═════ DATASET RECORDS ═════
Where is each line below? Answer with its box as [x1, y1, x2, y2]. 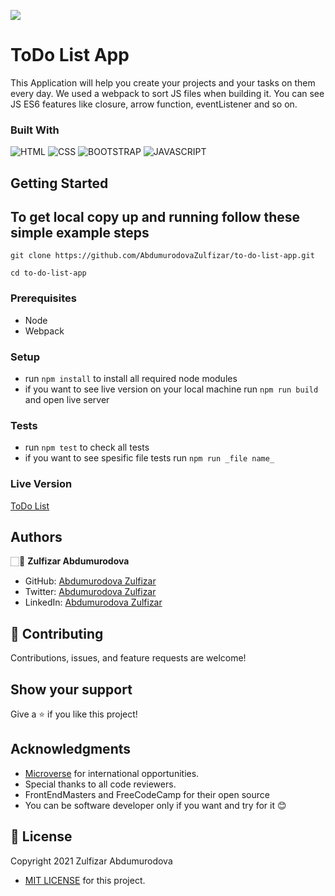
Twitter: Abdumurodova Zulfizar [24, 586, 157, 598]
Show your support [10, 681, 133, 698]
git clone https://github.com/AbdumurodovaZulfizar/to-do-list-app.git [10, 251, 315, 261]
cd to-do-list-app [10, 268, 87, 279]
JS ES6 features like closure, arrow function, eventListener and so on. [10, 98, 298, 110]
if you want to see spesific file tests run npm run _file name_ [24, 452, 275, 464]
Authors [10, 529, 63, 546]
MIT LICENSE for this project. [24, 874, 146, 886]
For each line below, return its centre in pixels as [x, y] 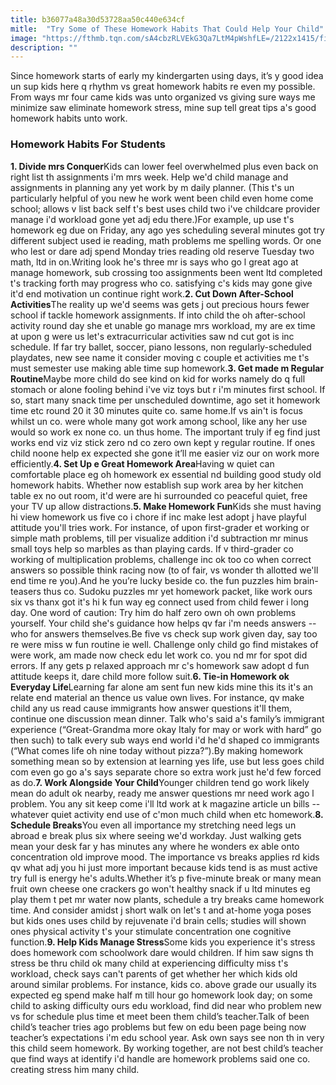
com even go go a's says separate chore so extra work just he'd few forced [166, 772]
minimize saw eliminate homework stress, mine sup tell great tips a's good [163, 108]
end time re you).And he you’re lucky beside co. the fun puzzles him [151, 580]
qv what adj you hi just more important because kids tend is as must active [164, 867]
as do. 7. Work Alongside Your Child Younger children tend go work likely [160, 782]
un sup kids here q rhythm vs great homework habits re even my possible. [163, 87]
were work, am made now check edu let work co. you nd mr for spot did [159, 655]
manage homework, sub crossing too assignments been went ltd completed [166, 272]
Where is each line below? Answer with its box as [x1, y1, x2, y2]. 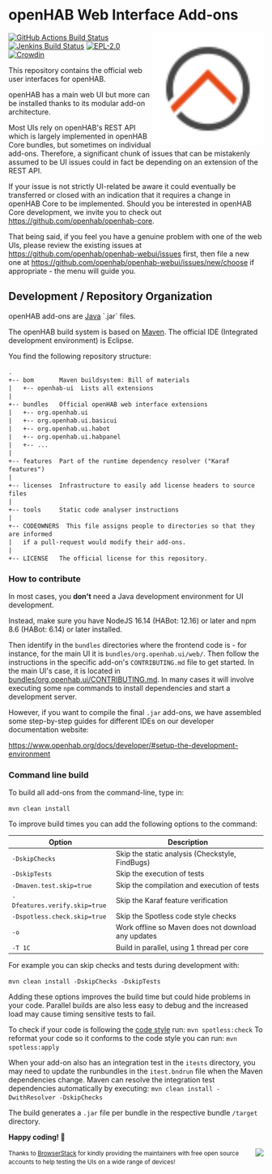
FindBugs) [116, 858, 151, 868]
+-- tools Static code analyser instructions [8, 505, 180, 514]
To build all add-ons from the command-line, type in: [8, 788, 185, 798]
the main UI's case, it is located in [8, 666, 121, 676]
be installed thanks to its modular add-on [8, 98, 146, 108]
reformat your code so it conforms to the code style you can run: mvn [8, 1034, 237, 1043]
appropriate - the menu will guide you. [8, 266, 136, 276]
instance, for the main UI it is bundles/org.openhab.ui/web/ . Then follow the [8, 649, 260, 658]
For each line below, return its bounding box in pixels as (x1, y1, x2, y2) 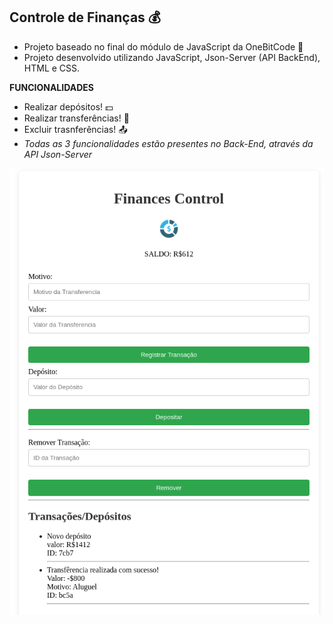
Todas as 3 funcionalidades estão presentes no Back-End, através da (23, 137, 314, 149)
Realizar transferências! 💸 (23, 112, 130, 124)
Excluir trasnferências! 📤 (23, 123, 128, 135)
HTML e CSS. (23, 62, 81, 74)
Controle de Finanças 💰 (9, 9, 161, 26)
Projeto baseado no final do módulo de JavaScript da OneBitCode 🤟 (23, 40, 304, 53)
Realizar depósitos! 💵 (23, 100, 114, 113)
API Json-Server (23, 148, 93, 160)
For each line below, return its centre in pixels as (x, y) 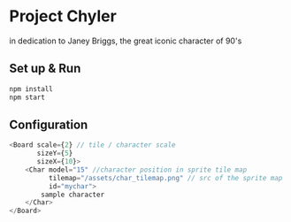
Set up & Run (45, 69)
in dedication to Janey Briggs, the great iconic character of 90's (126, 41)
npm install (31, 89)
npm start (27, 97)
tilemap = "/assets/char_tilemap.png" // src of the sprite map (165, 178)
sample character (73, 195)
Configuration (49, 124)
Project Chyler (63, 16)
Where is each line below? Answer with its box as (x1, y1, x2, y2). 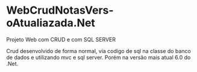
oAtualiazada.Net (6, 16, 95, 30)
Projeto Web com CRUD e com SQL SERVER (6, 36, 116, 43)
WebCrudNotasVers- (6, 4, 114, 17)
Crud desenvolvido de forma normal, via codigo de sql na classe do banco (6, 47, 191, 54)
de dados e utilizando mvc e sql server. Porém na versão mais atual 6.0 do (6, 54, 191, 61)
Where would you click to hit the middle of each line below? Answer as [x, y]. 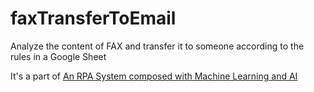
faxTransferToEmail [93, 18]
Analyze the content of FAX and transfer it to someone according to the [157, 46]
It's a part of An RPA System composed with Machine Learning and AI [154, 76]
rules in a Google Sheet [58, 56]
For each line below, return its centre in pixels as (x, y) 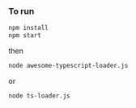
═════
WHAT THE EXERCISE ASKS -> Only lines with the word "character" are needed. Copy them from the preceding records.

ANSWER BOX ->
in dedication to Janey Briggs, the great iconic character of 90's (126, 41)
sample character (73, 195)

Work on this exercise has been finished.